# What the task requires
The response should hold every record from the listing that follows, verbatim, and no pictures.

# Entries shown
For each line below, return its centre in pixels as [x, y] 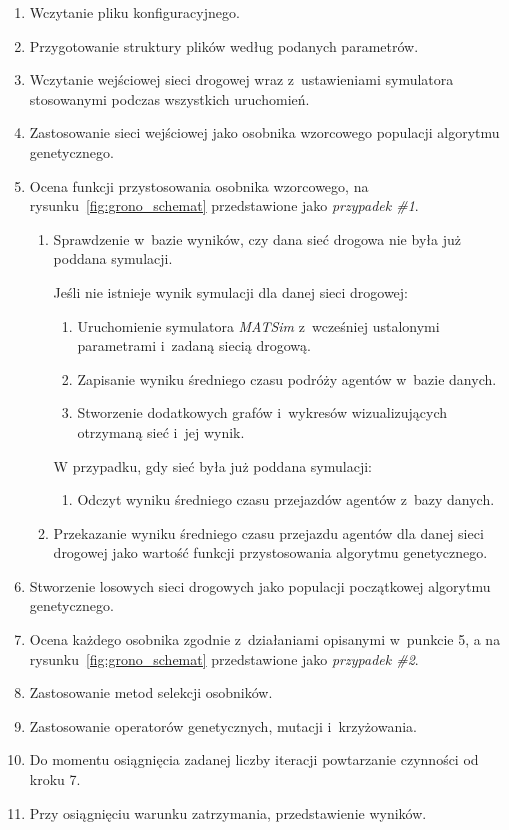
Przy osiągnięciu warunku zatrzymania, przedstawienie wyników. [228, 812]
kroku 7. [55, 779]
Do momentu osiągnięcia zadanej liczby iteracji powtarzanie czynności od [254, 759]
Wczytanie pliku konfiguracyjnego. [134, 12]
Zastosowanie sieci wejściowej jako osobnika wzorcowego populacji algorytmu [264, 132]
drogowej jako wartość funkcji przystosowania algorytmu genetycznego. [270, 552]
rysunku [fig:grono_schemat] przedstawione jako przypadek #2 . [224, 658]
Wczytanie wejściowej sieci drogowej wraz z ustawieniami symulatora [241, 79]

# Exercise solution
For each line below, return its centre in pixels as [x, y] 
Przy osiągnięciu warunku zatrzymania, przedstawienie wyników. [228, 812]
kroku 7. [55, 779]
Do momentu osiągnięcia zadanej liczby iteracji powtarzanie czynności od [254, 759]
Wczytanie pliku konfiguracyjnego. [134, 12]
Zastosowanie sieci wejściowej jako osobnika wzorcowego populacji algorytmu [264, 132]
drogowej jako wartość funkcji przystosowania algorytmu genetycznego. [270, 552]
rysunku [fig:grono_schemat] przedstawione jako przypadek #2 . [224, 658]
Wczytanie wejściowej sieci drogowej wraz z ustawieniami symulatora [241, 79]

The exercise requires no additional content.